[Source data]
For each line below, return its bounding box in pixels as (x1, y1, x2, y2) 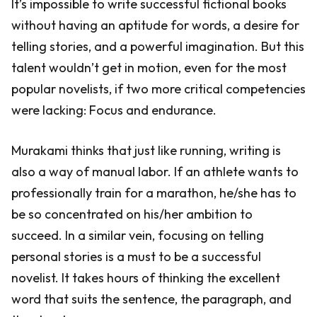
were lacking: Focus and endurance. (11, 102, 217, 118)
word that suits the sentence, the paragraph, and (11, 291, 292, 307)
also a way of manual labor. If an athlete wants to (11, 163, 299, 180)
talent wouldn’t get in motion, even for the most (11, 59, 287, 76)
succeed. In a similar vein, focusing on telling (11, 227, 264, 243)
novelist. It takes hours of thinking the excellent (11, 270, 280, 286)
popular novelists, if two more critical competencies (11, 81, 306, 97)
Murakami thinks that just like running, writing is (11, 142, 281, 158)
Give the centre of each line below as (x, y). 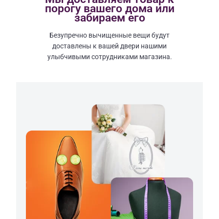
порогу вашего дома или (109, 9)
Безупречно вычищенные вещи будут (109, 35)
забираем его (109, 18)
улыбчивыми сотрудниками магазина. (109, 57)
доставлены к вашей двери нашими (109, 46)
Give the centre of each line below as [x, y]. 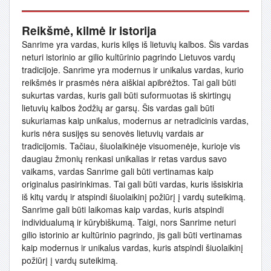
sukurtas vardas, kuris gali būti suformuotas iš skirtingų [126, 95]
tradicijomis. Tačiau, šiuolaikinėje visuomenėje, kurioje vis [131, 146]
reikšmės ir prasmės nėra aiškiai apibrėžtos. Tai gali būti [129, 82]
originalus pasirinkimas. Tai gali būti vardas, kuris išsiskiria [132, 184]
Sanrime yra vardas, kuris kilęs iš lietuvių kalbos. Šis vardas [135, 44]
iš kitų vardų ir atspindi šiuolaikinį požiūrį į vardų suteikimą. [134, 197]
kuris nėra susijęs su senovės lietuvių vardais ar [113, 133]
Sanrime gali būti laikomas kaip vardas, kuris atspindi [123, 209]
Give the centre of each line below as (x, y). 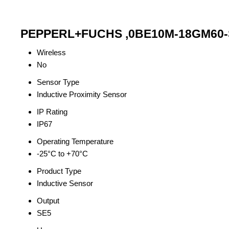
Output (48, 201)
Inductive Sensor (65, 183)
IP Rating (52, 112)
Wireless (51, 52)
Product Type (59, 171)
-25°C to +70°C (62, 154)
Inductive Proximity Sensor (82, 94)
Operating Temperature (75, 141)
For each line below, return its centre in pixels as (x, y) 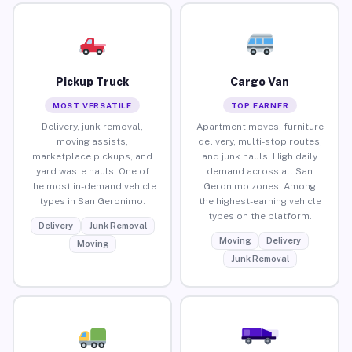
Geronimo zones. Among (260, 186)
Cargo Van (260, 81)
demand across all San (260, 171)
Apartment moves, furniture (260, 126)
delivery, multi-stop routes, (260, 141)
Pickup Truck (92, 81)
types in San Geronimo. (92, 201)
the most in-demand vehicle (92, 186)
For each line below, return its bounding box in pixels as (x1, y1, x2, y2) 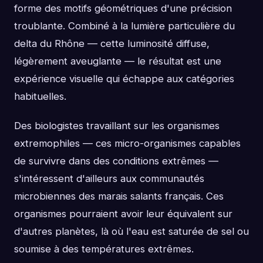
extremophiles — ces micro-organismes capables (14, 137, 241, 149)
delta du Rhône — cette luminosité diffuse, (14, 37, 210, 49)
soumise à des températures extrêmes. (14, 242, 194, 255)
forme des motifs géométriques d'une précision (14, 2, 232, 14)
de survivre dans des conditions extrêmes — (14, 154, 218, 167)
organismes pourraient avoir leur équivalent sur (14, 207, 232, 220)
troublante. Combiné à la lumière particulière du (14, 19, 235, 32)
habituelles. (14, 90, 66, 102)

Task objective
Tally how many lines of the data include the word "nėra". Write the number and nothing else.

Solution
2